Unified Data

Being a computational chemist, I acquire a large number of files. As of today: 22 official projects, and over five thousand, output files alone, and more piling up each day. I figured that today I would describe how I keep them all safe and don’t lose anything.

I usually run calculations on one of a couple separate machines, but I keep nothing other than the jobs that are currently running on those machines. I move everything to an external source, in this case a file server, divided into project number and sub-divided into folders that each hold 50 jobs. An Excel spreadsheet keeps all of the important data and descriptions of each job segregated.

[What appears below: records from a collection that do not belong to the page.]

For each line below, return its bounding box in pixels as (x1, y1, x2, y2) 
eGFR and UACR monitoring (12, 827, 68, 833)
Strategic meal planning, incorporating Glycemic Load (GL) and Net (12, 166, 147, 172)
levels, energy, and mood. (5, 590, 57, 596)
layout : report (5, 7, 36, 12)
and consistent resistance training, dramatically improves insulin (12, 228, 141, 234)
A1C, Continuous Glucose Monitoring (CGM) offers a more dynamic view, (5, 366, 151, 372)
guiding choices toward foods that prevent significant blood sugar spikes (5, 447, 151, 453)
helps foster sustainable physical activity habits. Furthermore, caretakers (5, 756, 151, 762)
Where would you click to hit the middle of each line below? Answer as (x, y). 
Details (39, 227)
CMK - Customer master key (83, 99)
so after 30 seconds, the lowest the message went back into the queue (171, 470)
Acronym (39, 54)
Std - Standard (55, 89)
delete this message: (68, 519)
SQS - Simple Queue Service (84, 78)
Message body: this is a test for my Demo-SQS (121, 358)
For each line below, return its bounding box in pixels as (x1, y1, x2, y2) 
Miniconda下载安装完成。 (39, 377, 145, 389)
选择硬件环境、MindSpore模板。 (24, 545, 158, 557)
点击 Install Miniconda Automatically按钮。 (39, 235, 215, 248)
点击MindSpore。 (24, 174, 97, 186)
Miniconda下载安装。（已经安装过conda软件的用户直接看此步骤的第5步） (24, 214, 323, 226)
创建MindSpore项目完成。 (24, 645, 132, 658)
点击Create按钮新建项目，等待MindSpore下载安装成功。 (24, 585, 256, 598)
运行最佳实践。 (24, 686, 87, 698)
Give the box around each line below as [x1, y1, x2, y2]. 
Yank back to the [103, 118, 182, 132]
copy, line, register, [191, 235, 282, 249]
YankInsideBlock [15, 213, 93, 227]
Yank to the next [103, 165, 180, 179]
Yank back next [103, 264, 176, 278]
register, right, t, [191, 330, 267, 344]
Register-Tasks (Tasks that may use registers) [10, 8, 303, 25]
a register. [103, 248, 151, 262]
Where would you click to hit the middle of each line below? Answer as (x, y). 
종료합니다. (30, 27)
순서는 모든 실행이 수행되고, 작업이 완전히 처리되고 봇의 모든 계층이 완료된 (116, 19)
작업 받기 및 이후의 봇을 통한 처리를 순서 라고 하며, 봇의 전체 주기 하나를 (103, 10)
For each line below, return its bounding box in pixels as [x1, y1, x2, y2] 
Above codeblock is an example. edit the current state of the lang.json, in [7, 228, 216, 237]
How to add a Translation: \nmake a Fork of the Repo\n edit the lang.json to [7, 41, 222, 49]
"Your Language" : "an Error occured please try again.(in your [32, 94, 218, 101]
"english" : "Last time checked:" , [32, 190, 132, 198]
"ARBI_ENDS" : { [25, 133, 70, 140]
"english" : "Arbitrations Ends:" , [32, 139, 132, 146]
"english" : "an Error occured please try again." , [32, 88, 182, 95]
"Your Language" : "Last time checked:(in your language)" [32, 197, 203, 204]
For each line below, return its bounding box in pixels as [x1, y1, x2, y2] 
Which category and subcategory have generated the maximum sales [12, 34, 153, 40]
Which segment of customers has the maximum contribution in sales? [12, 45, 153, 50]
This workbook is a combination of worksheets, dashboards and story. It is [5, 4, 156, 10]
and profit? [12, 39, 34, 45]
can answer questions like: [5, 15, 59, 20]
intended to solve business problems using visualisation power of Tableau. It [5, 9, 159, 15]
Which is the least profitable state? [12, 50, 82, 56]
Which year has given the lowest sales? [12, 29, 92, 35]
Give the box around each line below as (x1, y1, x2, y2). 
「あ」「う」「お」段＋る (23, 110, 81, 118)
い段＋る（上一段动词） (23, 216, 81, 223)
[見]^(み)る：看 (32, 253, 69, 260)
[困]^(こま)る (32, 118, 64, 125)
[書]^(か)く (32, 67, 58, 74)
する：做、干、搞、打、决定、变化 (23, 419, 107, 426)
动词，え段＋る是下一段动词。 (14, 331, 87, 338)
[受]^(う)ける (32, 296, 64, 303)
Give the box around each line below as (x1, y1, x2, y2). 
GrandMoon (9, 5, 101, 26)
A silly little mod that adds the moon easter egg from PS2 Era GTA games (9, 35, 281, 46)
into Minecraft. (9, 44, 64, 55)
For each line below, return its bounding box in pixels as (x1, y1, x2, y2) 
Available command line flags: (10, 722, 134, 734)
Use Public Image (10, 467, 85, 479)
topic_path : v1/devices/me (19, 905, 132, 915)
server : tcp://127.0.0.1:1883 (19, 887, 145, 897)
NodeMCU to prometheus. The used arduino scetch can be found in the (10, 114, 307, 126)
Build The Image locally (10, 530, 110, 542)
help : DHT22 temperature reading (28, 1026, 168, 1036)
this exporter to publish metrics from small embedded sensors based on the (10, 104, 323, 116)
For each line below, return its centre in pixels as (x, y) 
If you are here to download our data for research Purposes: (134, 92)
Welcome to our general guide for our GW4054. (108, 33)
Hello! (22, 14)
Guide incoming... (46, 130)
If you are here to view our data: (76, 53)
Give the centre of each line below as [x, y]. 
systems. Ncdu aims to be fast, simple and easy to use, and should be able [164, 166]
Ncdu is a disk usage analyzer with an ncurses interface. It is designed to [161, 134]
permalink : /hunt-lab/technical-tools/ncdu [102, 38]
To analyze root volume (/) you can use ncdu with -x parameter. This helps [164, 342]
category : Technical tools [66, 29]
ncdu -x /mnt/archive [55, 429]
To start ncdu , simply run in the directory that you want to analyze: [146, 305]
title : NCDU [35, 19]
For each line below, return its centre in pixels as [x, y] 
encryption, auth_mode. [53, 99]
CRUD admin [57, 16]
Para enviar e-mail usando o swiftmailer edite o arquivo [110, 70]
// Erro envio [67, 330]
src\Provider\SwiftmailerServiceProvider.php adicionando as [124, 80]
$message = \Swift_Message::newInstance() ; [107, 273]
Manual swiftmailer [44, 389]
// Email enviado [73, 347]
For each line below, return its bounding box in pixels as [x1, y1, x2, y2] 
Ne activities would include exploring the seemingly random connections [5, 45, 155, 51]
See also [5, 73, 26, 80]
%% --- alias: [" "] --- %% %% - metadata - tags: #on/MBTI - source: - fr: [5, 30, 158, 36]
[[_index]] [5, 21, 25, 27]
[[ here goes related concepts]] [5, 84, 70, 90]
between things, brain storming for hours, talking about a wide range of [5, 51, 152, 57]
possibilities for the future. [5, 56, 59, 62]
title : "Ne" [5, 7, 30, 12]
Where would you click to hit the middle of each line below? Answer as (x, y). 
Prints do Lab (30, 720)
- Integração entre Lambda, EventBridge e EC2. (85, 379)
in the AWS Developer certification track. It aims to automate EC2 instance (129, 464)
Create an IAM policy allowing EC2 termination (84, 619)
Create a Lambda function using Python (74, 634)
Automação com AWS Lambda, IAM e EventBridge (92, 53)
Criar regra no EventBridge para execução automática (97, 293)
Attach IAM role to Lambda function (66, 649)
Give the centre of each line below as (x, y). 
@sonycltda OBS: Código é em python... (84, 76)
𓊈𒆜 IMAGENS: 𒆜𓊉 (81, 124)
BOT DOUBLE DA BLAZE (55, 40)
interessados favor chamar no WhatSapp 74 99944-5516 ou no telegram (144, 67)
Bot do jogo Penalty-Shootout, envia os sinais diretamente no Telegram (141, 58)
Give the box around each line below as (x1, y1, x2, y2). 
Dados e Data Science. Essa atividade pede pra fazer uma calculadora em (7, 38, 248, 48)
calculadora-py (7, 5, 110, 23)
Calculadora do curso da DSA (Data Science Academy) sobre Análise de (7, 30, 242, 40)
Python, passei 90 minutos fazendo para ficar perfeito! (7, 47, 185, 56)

But I assume that the average person could learn to keep their files neat and tidy. What I intend to discuss is the way that I keep the data on the file server and my personal laptop synchronized.

It’s actually a fairly simple command run within the terminal:

rsync -ruv $USER@$SERVER:$SERVER_PATH $MY_LAPTOP_LOCATION

rsync compares the files in $MY_LAPTOP_LOCATION to those at $SERVER_PATH and compresses and downloads anything that is different. It does this in a “smart” way however, so if you have a file that was say half-written (for instance if a calculation was in progress on that file when you copied it to the file server), and it is completely written the next day, if you ran rsync the first day and then the second, it only copies the portion of the file that is different.

To simplify things even further I set up an alias so that all I need to type is sync, and the above command runs. To do this on a Mac is fairly simple:

Open terminal and in the home directory (which is where it opens to by default) do the following:

pico .bashrc

add alias sync’’rsync -ruv $USER@$SERVER:$SERVER_PATH $MY_LAPTOP_LOCATION’’

Exit and save. Now to ensure that the .bashrc is read every time the terminal is opened you need to edit your .bash_profile file.

pico .bash_profile

add source .bashrc

Exit and save, log out and back in and your alias should be working!